Approved tools. Governance frameworks. Rollout timelines. A carefully constructed plan for how artificial intelligence will be integrated into how the organisation works.

And somewhere else in the same organisation, people are already three steps ahead.

Using tools that did not come up in that meeting. Solving problems the roadmap has not yet reached. Getting things done in ways no dashboard will ever capture.

These are not two phases of the same strategy. One is designed. The other is already shaping how decisions are made. And most organisations are only managing one of them.

The shadow IT cannot see

The term “shadow AI” has become part of the governance conversation. It sounds contained. Almost manageable.

The data suggests something else.

According to a Cybernews survey of more than 1,000 employees, 59% use AI tools that have not been formally approved by their companies. Among executives and senior managers, that figure rises to 93%.

Read that again.

The people responsible for defining AI strategy are also the most likely to operate outside it.

A separate report from UpGuard found that more than 80% of workers use unapproved AI tools in their jobs, with fewer than 20% relying exclusively on company-approved systems.

This is not edge behaviour. This is how work is already happening.

And yet most organisations are still treating it as an exception. A compliance issue. Something to be controlled rather than understood.

Two systems solving different problems

What makes this gap particularly interesting is not the existence of shadow AI.

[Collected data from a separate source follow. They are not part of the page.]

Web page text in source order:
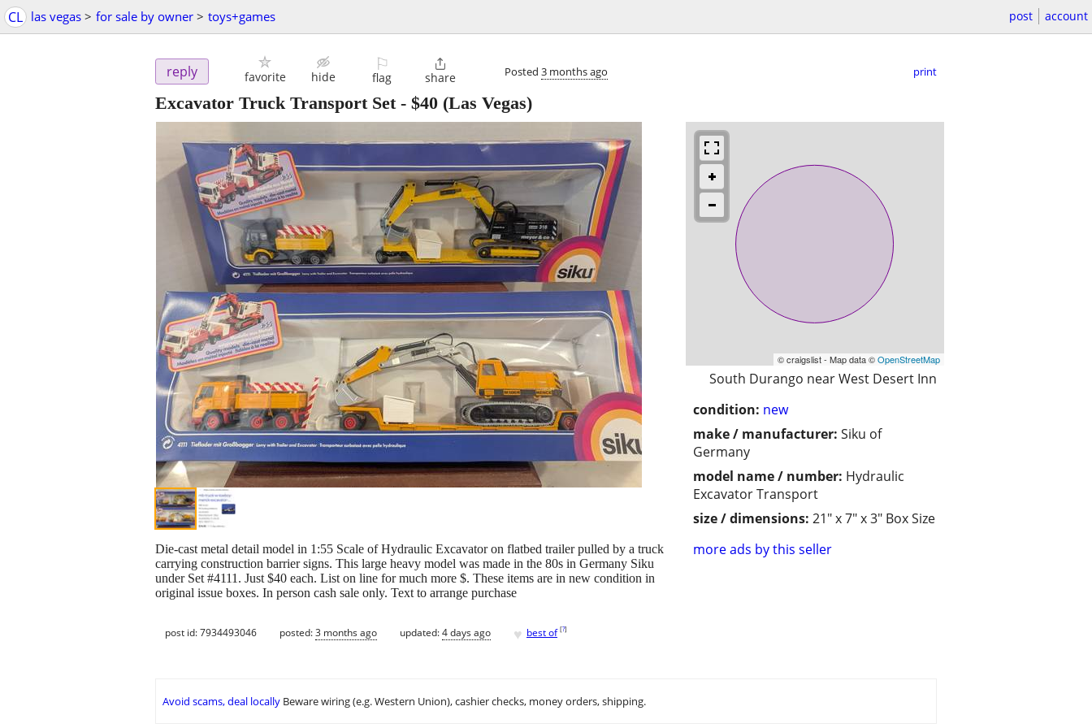
CL las vegas > for sale by owner > toys+games post account
reply favorite hide
⚐
flag

share Posted 3 months ago print
Excavator Truck Transport Set- $40 (Las Vegas)
© craigslist - Map data ©OpenStreetMap
South Durango near West Desert Inn
condition: new
make / manufacturer: Siku of
Germany
model name / number: Hydraulic
Excavator Transport
size / dimensions: 21" x 7" x 3" Box Size
more ads by this seller
Die-cast metal detail model in 1:55 Scale of Hydraulic Excavator on flatbed trailer pulled by a truck
carrying construction barrier signs. This large heavy model was made in the 80s in Germany Siku
under Set #4111. Just $40 each. List on line for much more $. These items are in new condition in
original issue boxes. In person cash sale only. Text to arrange purchase
post id: 7934493046 posted:3 months ago updated:4 days ago ♥ best of [?]
Avoid scams, deal locally Beware wiring (e.g. Western Union), cashier checks, money orders, shipping.
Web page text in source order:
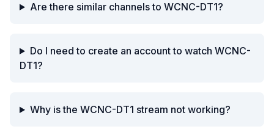
Are there similar channels to WCNC-DT1?
Do I need to create an account to watch WCNC-
DT1?
Why is the WCNC-DT1 stream not working?
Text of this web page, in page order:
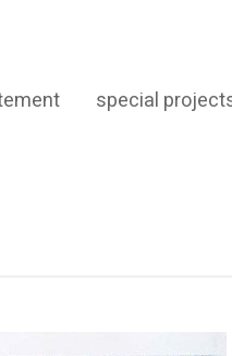
special
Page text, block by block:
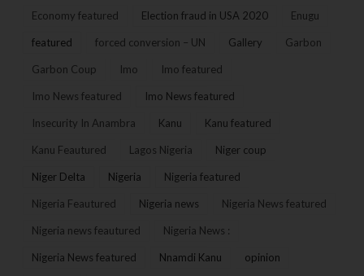
Economy featured Election fraud in USA 2020 Enugu
featured forced conversion – UN Gallery Garbon
Garbon Coup Imo Imo featured
Imo News featured Imo News featured
Insecurity In Anambra Kanu Kanu featured
Kanu Feautured Lagos Nigeria Niger coup
Niger Delta Nigeria Nigeria featured
Nigeria Feautured Nigeria news Nigeria News featured
Nigeria news feautured Nigeria News :
Nigeria News featured Nnamdi Kanu opinion
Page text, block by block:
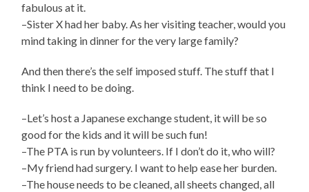
fabulous at it.
–Sister X had her baby. As her visiting teacher, would you
mind taking in dinner for the very large family?
And then there’s the self imposed stuff. The stuff that I
think I need to be doing.
–Let’s host a Japanese exchange student, it will be so
good for the kids and it will be such fun!
–The PTA is run by volunteers. If I don’t do it, who will?
–My friend had surgery. I want to help ease her burden.
–The house needs to be cleaned, all sheets changed, all
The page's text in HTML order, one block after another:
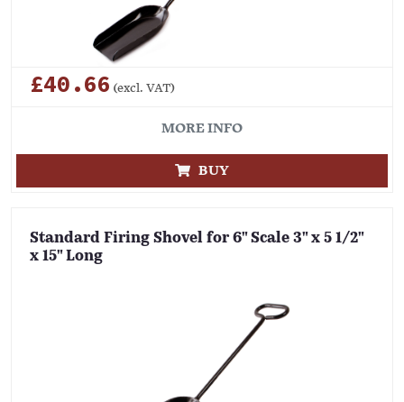
£40.66 (excl. VAT)
MORE INFO
BUY
Standard Firing Shovel for 6" Scale 3" x 5 1/2"
x 15" Long
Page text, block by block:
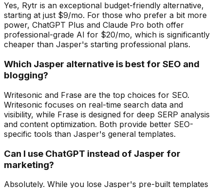
Yes, Rytr is an exceptional budget-friendly alternative,
starting at just $9/mo. For those who prefer a bit more
power, ChatGPT Plus and Claude Pro both offer
professional-grade AI for $20/mo, which is significantly
cheaper than Jasper's starting professional plans.
Which Jasper alternative is best for SEO and
blogging?
Writesonic and Frase are the top choices for SEO.
Writesonic focuses on real-time search data and
visibility, while Frase is designed for deep SERP analysis
and content optimization. Both provide better SEO-
specific tools than Jasper's general templates.
Can I use ChatGPT instead of Jasper for
marketing?
Absolutely. While you lose Jasper's pre-built templates
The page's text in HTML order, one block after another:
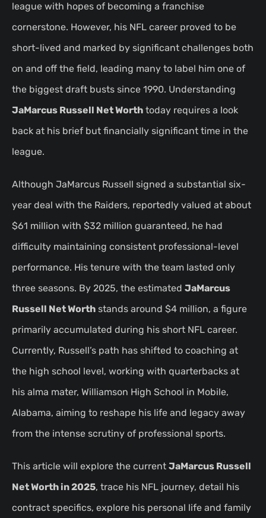
league with hopes of becoming a franchise
cornerstone. However, his NFL career proved to be
short-lived and marked by significant challenges both
on and off the field, leading many to label him one of
the biggest draft busts since 1990. Understanding
JaMarcus Russell Net Worth today requires a look
back at his brief but financially significant time in the
league.
Although JaMarcus Russell signed a substantial six-
year deal with the Raiders, reportedly valued at about
$61 million with $32 million guaranteed, he had
difficulty maintaining consistent professional-level
performance. His tenure with the team lasted only
three seasons. By 2025, the estimated JaMarcus
Russell Net Worth stands around $4 million, a figure
primarily accumulated during his short NFL career.
Currently, Russell’s path has shifted to coaching at
the high school level, working with quarterbacks at
his alma mater, Williamson High School in Mobile,
Alabama, aiming to reshape his life and legacy away
from the intense scrutiny of professional sports.
This article will explore the current JaMarcus Russell
Net Worth in 2025, trace his NFL journey, detail his
contract specifics, explore his personal life and family
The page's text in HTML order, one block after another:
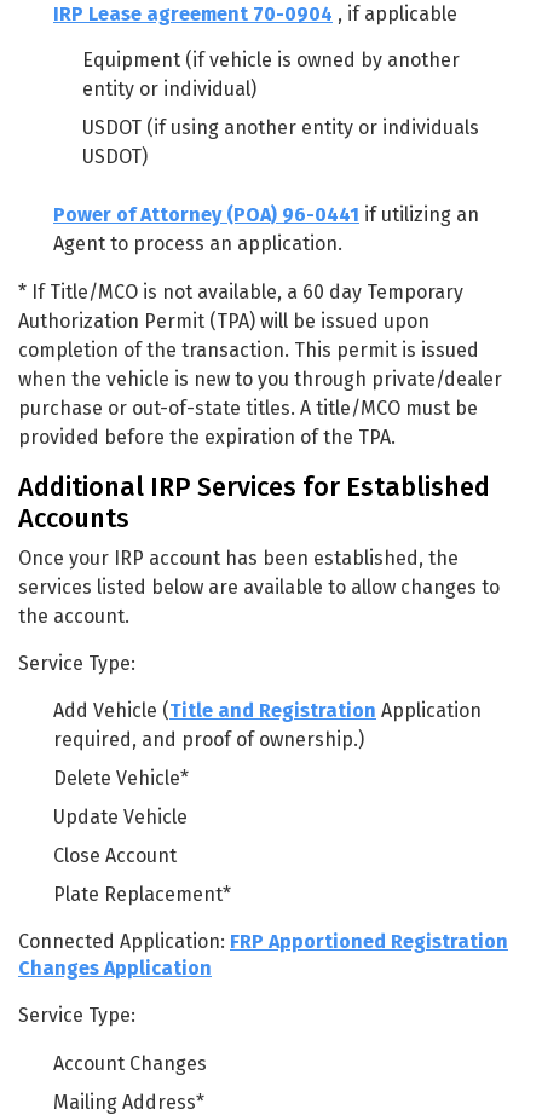
IRP Lease agreement 70-0904 , if applicable
Equipment (if vehicle is owned by another
entity or individual)
USDOT (if using another entity or individuals
USDOT)
Power of Attorney (POA) 96-0441 if utilizing an
Agent to process an application.
* If Title/MCO is not available, a 60 day Temporary
Authorization Permit (TPA) will be issued upon
completion of the transaction. This permit is issued
when the vehicle is new to you through private/dealer
purchase or out-of-state titles. A title/MCO must be
provided before the expiration of the TPA.
Additional IRP Services for Established
Accounts
Once your IRP account has been established, the
services listed below are available to allow changes to
the account.
Service Type:
Add Vehicle (Title and Registration Application
required, and proof of ownership.)
Delete Vehicle*
Update Vehicle
Close Account
Plate Replacement*
Connected Application: FRP Apportioned Registration
Changes Application
Service Type:
Account Changes
Mailing Address*

It is what each side is trying to solve.

IT departments deploying AI are, by necessity, solving for security, compliance, integration and scalability. The tools they select are evaluated against governance frameworks, data protection requirements and system compatibility.

Those are legitimate problems. But they are not the same problems employees are trying to solve.

People are solving for the work.

For the question they need to answer before a meeting. For the draft they need to finish before the end of the day. For the decision that cannot wait for the next rollout phase.

They are not choosing tools based on governance. They are choosing tools based on usefulness.

Research from August 2025 found that 57% of managers are aware their direct reports use unapproved AI tools and actively support it.

This is not a case of employees going rogue.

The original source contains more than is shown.